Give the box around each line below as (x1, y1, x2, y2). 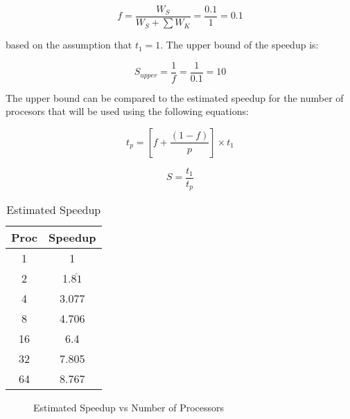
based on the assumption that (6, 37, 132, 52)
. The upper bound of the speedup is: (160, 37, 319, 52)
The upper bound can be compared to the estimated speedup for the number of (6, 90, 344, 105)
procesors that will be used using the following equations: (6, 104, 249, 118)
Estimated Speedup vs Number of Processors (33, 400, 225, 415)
- - -
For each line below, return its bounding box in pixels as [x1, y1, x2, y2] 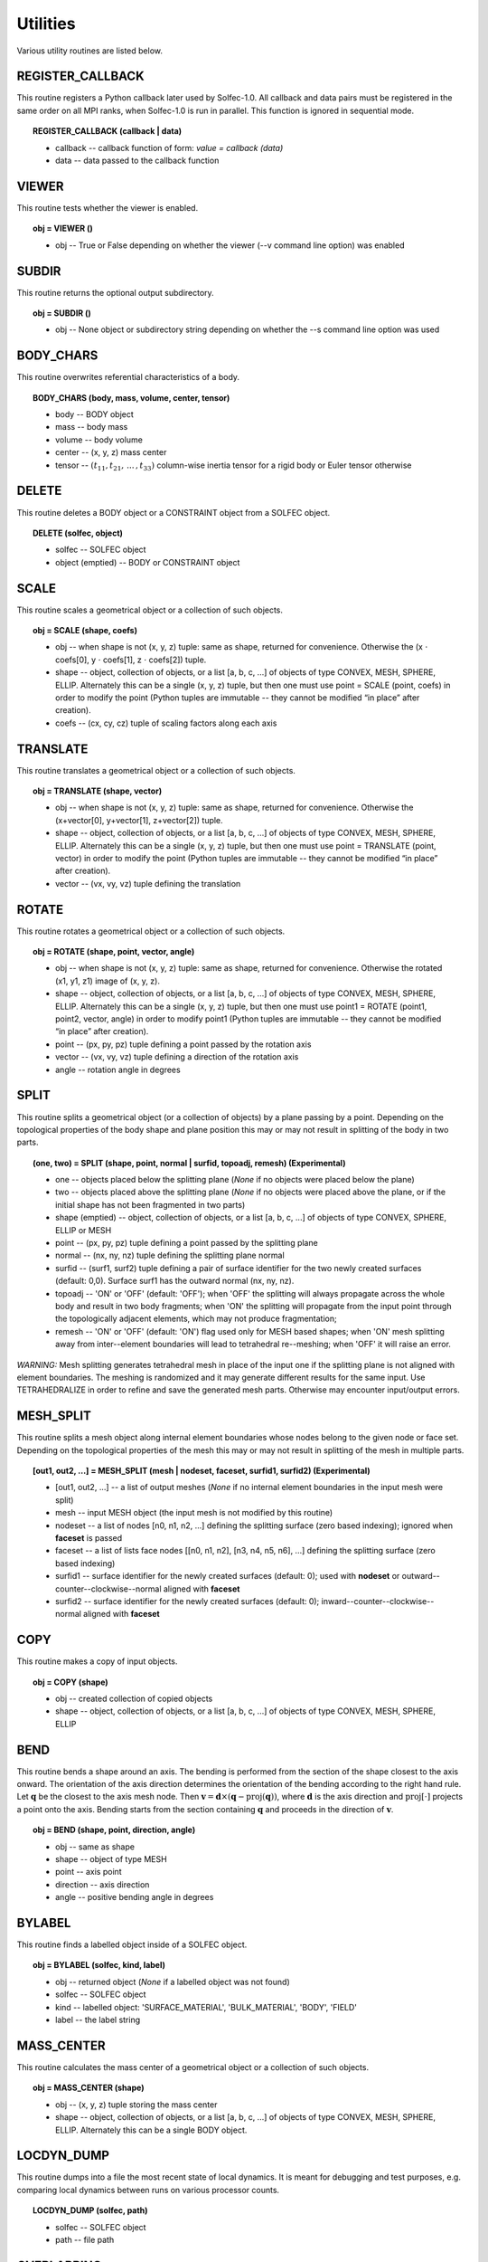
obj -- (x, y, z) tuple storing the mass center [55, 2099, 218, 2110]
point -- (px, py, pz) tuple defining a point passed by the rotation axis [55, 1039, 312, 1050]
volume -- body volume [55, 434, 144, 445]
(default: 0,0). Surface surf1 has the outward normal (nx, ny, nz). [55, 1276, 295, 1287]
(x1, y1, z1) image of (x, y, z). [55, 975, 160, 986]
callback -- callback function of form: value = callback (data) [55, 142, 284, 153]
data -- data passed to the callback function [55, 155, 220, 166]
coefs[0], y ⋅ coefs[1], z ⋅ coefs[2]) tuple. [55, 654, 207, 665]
- - -
• Your task: For this exercise, please set down exactly the lines of the listing above from the line with "Give the box" up to and including the line with "Estimated Speedup vs", and no pictures.

• Task result:
Give the box around each line below as (x1, y1, x2, y2). 
based on the assumption that (6, 37, 132, 52)
. The upper bound of the speedup is: (160, 37, 319, 52)
The upper bound can be compared to the estimated speedup for the number of (6, 90, 344, 105)
procesors that will be used using the following equations: (6, 104, 249, 118)
Estimated Speedup vs Number of Processors (33, 400, 225, 415)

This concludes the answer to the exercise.